LOVE this song. Just sitting by myself in the middle of the livingroom. Her voice is enough to make me sob. Tracyanne you speak to the very heart of me. It is full my dear.
They'll be coming here in June (Camera Obscura). It would be lovely lovely lovely to see them. Yes, yes I'd like that very much. Perhaps my sister will tag along. She does like our song "French Navy" :)
Yesterday me and my bestest had a heart to heart. Very emotional for me. Of course it was about my father. She let me talk and she listened. She is such a comfort to me I don't know what I would do without her. Love you so much Dams. You're simply beautiful.

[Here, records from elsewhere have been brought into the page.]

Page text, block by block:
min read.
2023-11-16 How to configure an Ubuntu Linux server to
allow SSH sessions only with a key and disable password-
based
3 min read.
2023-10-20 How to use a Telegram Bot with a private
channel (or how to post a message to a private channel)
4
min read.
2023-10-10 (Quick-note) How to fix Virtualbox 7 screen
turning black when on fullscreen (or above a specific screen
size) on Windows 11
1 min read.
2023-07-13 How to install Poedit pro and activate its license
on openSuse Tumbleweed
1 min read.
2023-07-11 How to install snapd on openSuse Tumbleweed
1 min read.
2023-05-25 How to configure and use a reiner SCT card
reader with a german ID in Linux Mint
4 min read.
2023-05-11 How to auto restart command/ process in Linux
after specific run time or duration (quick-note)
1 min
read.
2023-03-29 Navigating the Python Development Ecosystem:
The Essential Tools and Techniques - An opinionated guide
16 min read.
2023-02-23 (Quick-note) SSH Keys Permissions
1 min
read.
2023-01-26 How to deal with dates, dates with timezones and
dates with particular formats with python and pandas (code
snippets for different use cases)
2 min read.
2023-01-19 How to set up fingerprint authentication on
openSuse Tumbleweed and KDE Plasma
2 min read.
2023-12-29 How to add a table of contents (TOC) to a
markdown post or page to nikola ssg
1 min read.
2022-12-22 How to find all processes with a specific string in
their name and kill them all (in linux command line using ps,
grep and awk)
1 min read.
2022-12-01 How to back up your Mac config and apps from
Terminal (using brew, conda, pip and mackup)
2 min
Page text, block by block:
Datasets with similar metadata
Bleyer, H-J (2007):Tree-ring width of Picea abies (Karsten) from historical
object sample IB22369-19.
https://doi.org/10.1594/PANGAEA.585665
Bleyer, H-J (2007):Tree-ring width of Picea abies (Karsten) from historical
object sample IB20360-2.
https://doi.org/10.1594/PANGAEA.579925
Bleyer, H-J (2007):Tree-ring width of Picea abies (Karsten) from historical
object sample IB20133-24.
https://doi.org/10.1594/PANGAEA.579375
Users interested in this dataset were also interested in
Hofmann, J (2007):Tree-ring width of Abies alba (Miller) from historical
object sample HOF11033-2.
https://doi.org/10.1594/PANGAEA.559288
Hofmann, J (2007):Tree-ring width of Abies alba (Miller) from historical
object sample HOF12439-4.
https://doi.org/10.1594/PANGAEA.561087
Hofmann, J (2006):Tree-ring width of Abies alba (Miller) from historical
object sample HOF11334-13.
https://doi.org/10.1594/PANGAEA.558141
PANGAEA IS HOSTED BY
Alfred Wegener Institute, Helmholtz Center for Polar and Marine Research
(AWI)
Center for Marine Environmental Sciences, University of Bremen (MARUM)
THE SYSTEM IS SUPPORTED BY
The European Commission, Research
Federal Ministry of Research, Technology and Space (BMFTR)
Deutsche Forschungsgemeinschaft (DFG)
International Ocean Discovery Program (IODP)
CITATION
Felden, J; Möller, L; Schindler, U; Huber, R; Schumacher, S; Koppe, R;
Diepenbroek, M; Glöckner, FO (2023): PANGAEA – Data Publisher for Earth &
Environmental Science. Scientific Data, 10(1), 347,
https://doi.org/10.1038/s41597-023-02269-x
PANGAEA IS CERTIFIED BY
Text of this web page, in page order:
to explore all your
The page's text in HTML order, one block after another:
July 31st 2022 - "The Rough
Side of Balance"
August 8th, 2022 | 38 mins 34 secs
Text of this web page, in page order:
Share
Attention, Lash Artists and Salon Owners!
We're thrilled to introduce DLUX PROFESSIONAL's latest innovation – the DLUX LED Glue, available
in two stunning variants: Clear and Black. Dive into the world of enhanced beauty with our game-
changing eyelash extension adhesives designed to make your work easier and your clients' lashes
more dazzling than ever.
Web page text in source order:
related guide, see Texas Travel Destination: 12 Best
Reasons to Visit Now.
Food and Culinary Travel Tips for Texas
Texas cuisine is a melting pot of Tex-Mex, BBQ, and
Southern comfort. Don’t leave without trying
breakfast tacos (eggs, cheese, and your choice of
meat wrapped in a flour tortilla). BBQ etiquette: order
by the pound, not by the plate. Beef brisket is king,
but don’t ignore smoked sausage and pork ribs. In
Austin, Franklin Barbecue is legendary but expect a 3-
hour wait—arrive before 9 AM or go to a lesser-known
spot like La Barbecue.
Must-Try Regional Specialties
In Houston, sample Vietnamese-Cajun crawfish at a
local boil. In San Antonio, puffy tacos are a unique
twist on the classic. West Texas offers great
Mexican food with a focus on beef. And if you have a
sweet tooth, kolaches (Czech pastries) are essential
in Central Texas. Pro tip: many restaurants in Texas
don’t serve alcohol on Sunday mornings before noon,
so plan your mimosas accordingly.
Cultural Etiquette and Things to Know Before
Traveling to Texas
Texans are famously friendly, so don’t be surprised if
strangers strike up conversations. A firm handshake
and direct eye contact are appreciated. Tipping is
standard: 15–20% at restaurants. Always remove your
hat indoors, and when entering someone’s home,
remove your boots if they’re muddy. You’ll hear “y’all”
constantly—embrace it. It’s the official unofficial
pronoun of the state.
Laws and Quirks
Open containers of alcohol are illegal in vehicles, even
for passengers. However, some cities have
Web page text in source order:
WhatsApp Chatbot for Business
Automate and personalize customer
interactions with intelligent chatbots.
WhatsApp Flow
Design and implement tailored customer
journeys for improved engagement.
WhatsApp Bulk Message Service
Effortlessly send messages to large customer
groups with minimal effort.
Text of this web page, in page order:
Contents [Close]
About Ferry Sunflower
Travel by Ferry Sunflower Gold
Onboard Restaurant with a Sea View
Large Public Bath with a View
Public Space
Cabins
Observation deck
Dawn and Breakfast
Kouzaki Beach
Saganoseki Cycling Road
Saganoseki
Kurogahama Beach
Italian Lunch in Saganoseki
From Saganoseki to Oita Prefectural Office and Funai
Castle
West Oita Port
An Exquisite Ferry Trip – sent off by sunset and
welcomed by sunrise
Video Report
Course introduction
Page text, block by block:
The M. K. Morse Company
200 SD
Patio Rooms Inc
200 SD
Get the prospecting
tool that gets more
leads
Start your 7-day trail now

I feel that I've done all I can as far as my father is concerned. I've been chasing him almost all of my life. When I see pictures of my brothers I find peace in knowing that he is atleast taking care of them. I don't want them to ever know what being away is doing to me on the inside. I miss them everyday...it's so hard to be so invisible.
& then there's my mother. I love her and I want her to be happy. Seems to me that she feels incomplete. I long for her to find what it is that she's looking for. It would be really good to see her smile. I have work to do. I'm on a mission. 1+1=2 :) This better work lol! & it MUST take place before I'm married lol
& then there's me. The one that's always smiling. Always the one picking up the pieces people leave lying around. Naturally sympathetic/understanding/loving. The one who cries with emotion. Who loves nature but is forced to view it through the window. Fuggin allergies! The one who goes to see every movie she wants even if she is the only one. Even if I fall asleep halfway through it because I'm cold. The one who has always been by my own side. The one who speaks not to hear herself but because she knows deep down inside the very thing she just said was everything someone else needed to hear.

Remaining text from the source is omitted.